Everybody has this idea that for a startup to be successful EVERYBODY must be
thinking/working only on that business for the 4 hours a day that they are not
asleep. I do not believe that argument.

------
MicahWedemeyer
Nice to know that age and experience count against you, as does the potential
2nd income that a spouse brings in.

------
kirpekar
Subtract 5 points if you studied fluid mechanics and know what a drag
coefficient really is.

------
alttab
There's something about this approach I don't _want_ to grok. This would mean
that if you are young with little experience, you live in an apartment and
you're alone - you should be a founder, not a part of the "hiring wave" for a
more mature start up.

This also means that a more experienced, successful, and wealthy man with a
small family may too be old or have too many children to start his own
company. Logic should suggest that its the perfect time, when you have 25
years of experience under your belt.

Personally, there should only be two real indicators of any size start up you
take: 1) what do you feel you are capable of and 2) how far you are willing to
go (whatever your priorities may be).

------
ww520
This formula is for someone who has relatively little money. Don't discount
the impact of built-up netegg or trust fund baby. People who have money don't
have the financial pressure to hold a job and can pursue things interested
them, like starting a company. And older people who have done well tend to
have a large netegg to enable them to strike out, which explain the surge of
entrepreneurship in 40's.

The formula is simple: incomings - expenses = netflow; if netflow > 0, you are
good to go, else if netegg/netflow > years-of-comfortable-living, you are good
to go; otherwise get a job.

------
swombat
So how does the "5 points for every 5 years above 20" stack up against the
fact that most successful founders are in their 30s?

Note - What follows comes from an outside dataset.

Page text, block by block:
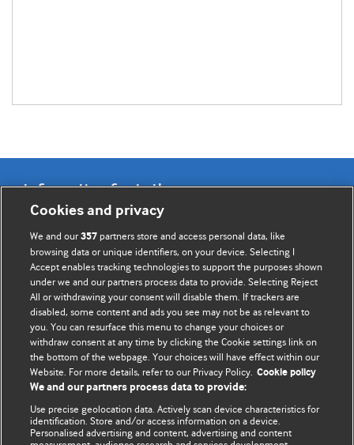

Seems like a 20-year-old's idealised conceptions of founding start-ups.

------
skmurphy
There is a second peak of entrepreneurship for folks in their 40's that this
does not model accurately at all. Supportive spouse is a plus. Deep domain
knowledge and rich social networks are both a plus that come with age and work
experience. I agree with his advice to the newly minted MBA but I think his
rules of thumb break down for older entrepreneurs.

------
atiw
Score 1, Still feel like I am close to failing. I hope I was in CA, but then
again, my problem was so peculiar, and so tough ( NP-Complete), it will
probably take more time to build than it might require doing other parts of
business. I certainly hope so. That making it work will pay off eventually. I
like to compare myself to Google guys. Only in that they tok close to three
years before the search engine was good enough to take investments. Of course,
I think they were smarter, so does that give me more years to work on. I hope
not..

:)

------
jtbigwoo
A few more revisions: First kid: +2 Each additional kid after the first: +1
Single parent with weekday custody: +10

------
dhimes
I score an 11. Damn.